I’ve noticed some files I opened in a text editor have all kinds of crazy unrenderable chars

  • vithigar
    link
    fedilink
    arrow-up
    6
    ·
    2 months ago

    I think you are conflating a few different concepts here.

    Can you comment on the specific makeup of a “rendered” audio file in plaintext, how is the computer representing every little noise bit of sound at any given point, the polyphony etc?
    What are the conventions of such representation? How can a spectrogram tell pitches are where they are, how is the computer representing that?

    This is a completely separate concern from how data can be represented as text, and will vary by audio format. The “simplest”, PCM encoded audio like in a .wav file, doesn’t really concern itself at all with polyphony and is just a quantised representation of the audio wave amplitude at any given instant in time. It samples that tens of thousands of times per second. Whether it’s a single pure tone or a full symphony the density of what’s stored is the same. Just an air-pressure-over-time graph, essentially.

    Is it the same to view plaintext as analysing it with a hex-viewer?
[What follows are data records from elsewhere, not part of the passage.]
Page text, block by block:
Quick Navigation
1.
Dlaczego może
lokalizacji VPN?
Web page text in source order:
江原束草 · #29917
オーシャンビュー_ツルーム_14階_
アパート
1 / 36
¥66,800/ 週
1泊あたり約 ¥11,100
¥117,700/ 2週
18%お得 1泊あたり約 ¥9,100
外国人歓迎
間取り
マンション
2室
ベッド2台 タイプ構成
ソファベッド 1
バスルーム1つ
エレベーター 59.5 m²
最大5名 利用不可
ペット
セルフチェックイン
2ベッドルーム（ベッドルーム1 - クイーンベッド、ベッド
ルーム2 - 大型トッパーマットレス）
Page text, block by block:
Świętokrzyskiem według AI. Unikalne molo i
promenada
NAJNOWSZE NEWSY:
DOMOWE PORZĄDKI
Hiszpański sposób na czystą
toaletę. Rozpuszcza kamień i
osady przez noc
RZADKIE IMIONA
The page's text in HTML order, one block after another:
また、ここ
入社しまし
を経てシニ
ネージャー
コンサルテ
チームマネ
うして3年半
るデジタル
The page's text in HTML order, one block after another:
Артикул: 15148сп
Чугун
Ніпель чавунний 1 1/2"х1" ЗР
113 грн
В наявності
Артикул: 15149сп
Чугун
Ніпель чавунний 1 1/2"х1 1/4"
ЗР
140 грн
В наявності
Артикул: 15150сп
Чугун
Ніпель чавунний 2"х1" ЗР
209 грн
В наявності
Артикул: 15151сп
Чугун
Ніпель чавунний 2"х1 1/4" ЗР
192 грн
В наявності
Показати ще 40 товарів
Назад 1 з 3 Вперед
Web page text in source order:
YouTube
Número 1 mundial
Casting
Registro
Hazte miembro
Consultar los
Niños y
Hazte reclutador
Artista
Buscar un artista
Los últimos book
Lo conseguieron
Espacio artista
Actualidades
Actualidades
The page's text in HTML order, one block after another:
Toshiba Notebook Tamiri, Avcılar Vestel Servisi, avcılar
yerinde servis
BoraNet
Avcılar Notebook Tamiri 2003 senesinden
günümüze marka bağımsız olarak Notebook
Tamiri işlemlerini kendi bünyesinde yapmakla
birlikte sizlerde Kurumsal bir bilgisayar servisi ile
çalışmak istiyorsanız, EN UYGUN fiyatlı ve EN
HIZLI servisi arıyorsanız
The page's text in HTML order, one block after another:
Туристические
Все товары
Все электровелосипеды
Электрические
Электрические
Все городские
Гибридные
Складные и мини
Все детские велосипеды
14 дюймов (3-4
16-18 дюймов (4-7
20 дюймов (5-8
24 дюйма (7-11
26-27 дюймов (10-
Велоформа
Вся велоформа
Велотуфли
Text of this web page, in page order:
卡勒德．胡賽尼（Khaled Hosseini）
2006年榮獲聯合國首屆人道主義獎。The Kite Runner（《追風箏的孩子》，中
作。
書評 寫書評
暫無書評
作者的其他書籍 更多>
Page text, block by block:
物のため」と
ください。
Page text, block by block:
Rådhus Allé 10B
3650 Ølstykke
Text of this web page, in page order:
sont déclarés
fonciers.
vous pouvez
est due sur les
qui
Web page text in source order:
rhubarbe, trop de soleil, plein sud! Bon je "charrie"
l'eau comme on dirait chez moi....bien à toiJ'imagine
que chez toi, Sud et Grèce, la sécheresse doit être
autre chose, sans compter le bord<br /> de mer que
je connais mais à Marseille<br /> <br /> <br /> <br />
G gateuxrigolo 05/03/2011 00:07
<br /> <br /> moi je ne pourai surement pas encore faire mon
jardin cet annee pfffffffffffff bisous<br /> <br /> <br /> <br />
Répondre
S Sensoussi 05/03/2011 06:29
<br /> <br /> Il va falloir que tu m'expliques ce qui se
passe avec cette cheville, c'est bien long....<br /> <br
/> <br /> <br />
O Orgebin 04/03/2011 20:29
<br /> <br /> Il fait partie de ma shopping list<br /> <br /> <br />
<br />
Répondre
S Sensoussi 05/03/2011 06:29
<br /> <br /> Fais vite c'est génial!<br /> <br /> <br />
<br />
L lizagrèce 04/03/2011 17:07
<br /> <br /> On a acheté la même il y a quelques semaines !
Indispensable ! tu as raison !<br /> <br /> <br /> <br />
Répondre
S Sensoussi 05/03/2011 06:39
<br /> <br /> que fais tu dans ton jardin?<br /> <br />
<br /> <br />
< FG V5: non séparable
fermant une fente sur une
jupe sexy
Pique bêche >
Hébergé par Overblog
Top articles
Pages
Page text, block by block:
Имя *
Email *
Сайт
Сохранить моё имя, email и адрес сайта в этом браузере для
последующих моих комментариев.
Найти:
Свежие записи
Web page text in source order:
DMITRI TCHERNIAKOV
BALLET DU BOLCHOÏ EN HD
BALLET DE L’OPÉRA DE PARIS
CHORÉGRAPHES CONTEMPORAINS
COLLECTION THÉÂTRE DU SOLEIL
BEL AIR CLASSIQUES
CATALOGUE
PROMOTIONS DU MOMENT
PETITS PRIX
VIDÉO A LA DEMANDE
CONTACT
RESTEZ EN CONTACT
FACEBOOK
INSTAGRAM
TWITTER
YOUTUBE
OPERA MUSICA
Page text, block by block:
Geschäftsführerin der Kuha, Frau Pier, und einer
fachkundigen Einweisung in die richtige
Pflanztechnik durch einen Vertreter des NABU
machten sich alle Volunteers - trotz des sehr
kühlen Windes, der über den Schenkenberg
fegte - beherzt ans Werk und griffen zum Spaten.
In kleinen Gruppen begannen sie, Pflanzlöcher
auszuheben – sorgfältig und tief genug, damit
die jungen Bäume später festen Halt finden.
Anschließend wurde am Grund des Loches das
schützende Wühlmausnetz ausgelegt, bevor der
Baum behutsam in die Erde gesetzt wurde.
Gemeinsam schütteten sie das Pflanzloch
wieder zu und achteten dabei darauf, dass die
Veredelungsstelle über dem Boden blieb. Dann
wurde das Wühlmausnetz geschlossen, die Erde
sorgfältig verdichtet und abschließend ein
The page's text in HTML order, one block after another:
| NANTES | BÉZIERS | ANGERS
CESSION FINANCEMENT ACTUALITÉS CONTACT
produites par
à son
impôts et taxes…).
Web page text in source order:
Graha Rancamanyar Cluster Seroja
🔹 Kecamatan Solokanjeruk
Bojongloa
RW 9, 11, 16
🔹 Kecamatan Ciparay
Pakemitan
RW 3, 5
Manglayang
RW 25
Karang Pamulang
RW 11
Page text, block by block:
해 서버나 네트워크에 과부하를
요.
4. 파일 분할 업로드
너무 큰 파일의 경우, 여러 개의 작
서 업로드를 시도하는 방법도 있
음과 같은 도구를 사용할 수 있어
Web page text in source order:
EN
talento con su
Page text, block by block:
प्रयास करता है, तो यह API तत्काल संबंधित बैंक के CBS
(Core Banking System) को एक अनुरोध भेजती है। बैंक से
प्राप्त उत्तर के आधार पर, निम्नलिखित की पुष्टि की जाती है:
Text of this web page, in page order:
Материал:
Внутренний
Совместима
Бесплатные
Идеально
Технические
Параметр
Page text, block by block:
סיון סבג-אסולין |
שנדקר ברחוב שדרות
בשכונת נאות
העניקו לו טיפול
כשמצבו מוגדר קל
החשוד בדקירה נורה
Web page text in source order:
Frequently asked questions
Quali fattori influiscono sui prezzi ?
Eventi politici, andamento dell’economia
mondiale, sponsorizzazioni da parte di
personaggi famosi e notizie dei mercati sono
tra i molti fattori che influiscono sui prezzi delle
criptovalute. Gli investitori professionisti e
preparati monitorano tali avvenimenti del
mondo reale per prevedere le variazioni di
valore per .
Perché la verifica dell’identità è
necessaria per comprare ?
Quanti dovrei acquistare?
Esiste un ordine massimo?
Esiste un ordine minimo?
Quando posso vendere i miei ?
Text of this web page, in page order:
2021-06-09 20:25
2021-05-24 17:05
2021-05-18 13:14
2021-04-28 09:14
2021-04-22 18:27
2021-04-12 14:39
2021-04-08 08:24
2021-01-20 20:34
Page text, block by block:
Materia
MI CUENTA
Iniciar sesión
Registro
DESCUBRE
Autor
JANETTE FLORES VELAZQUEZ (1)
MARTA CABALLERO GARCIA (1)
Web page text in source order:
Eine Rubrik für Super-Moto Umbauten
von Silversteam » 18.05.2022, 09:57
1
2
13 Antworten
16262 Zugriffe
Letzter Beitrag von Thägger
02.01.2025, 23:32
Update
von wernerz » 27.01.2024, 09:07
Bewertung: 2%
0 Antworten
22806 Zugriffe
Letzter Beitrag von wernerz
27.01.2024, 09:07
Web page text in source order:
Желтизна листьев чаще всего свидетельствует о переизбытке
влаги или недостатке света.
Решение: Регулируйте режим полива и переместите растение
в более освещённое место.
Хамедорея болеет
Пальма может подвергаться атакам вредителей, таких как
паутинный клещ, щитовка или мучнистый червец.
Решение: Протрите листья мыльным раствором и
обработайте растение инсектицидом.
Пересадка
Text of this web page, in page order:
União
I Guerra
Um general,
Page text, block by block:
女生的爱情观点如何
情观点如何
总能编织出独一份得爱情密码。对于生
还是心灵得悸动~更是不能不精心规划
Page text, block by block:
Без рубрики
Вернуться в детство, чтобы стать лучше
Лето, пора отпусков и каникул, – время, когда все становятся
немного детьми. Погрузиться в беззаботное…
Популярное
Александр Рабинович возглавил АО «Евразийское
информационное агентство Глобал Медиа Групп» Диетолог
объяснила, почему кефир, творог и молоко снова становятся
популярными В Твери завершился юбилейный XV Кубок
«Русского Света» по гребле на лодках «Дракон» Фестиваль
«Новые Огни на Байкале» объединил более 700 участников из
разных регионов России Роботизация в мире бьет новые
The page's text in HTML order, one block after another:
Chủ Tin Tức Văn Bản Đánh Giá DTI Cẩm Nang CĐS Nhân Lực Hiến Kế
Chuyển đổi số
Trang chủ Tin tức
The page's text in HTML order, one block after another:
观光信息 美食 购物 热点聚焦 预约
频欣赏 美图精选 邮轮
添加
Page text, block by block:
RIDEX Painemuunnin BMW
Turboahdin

    “Plaintext” doesn’t really have a fixed definition in this context. It can be the same as looking at it in a hex viewer, if your “plaintext” representation is hexadecimal encoding. Binary data, like in audio files, isn’t plaintext, and opening it directly in a text editor is not expected to give you a useful result, or even a consistent result. Different editors might show you different “text” depending on what encoding they fall back on, or how they represent unprintable characters.

    There are several methods of representing binary data as text, such as hexadecimal, base64, or uuencode, but none of these representations if saved as-is are the original file, strictly speaking.